A p-value is a sample statistic. It varies from sample to sample. Under a mathematical model that models all relevant aspects of the data generating process except the difference (e.g. between groups), we expect such p-values having a uniform distribution in [0,1]. If the model would include a non-zero difference, the distribution of the p-values would become right-skewed, that is, smaller p-values were expected more likely than larger p-values. A small observed p-value from your sample indicates that your data can be an unexpected or unlikely result of the model that does not consider a difference or a more likely result of a model that does consider a difference.

Having a (very) small p-value indicates that the information of the data at hand w.r.t. the model not considering a difference is (clearly) sufficient to demonstrate that the model is unable to exlpain the data well (and that the data is better explained by the model including a difference).
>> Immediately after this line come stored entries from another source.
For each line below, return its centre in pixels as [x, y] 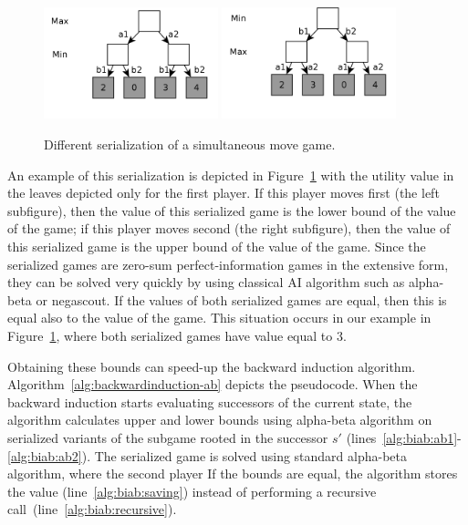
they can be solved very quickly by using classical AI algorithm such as [206, 282]
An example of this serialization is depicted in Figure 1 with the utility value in [231, 175]
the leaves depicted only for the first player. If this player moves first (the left [224, 193]
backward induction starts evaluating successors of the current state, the [210, 401]
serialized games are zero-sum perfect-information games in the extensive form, [228, 264]
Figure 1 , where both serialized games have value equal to [170, 335]
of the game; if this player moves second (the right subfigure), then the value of [229, 228]
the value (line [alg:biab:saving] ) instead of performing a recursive [192, 491]
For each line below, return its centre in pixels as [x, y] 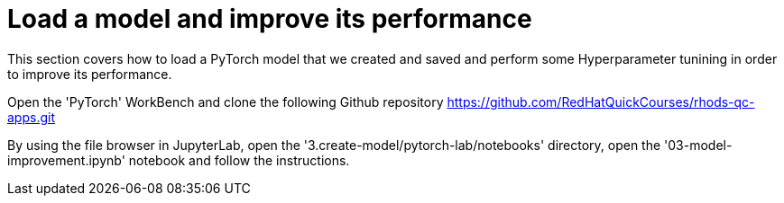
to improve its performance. [90, 74]
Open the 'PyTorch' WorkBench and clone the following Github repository [226, 101]
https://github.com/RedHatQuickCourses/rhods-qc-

There is nothing that needs to “occur by chance”. It’s only about the likelihood of data under different models.


#3

“seen occuring by chance” can be improved. This is a bit confusing.


#4

At a purely linguistic level, I agree one could read “seen” as modifying either “differences” or “occurring.” Would “probability of chance occurrence of differences as large as those seen” resolve the confusion?


#5

This ignores the fact that the P-value is calculated assuming no uncontrolled confounding, selection bias or measurement error exists that might also explain the findings.


#6

@TimWatkins I think has put a finger on the most bewildering statement. The commonsense interpretation of the statement is that chance was absolutely certainly the cause of the findings. It ignores the fact that the probability of any single finding is vanishingly small in many cases. The probability is of an effect size at least as big as the observed effect size being observed.
Since the P-value is 1, then all possible effect sizes must be greater or equal to the observed effect size, which much be, then, zero.

So how do we explain this to a patient? I find it hard enough to explain it to researchers!


#7

Agree! This does stick out like a sore thumb now that you point it out. Worse, this parenthetical remark lets the past tense slip in here. That invites interpretation as a (subjective) Bayesian posterior probability, precipitating the very same “collapse” I mentioned in my OP.


#8

Ronan I like the way you’ve dug into this. I’m reminded of the common trope, “It’s Not The Crime, It’s The Cover-Up.” (This is why, with sympathy for authors West & Dahlberg, I described their undertaking as a “thankless task!”) It’s almost as if, no matter what you do, explaining p-values inevitably degenerates into a ‘conceptual cover-up’, and you’re bound to trip up and get caught somehow.


#9

I think the underlying deficiencies of indirect inference come back to bite us when trying to explain to a layperson. People are really good at understanding risk when it comes to direct arguments such as chance of winning a poker hand or your team winning a game. Frequentist statistics did what was computationally feasible at the time, and had to simplify the model in order to do that. I see the null hypothesis as a simplifying assumption. But back to the question at hand, something like the following may work.

The p-value of 0.049 indicates that were the two treatments equivalent (interchangeable), the data observed in the study were somewhat surprising in favor of the new treatment. Specifically, we’d expect 1000 repetitions of clinical trials with equivalent treatments to provide data more surprising that this study’s data in only 49 trials. This doesn’t prove the treatments have different effects on patients in general, or that they don’t, but indicates some degree of evidence against the assumption they are equivalent.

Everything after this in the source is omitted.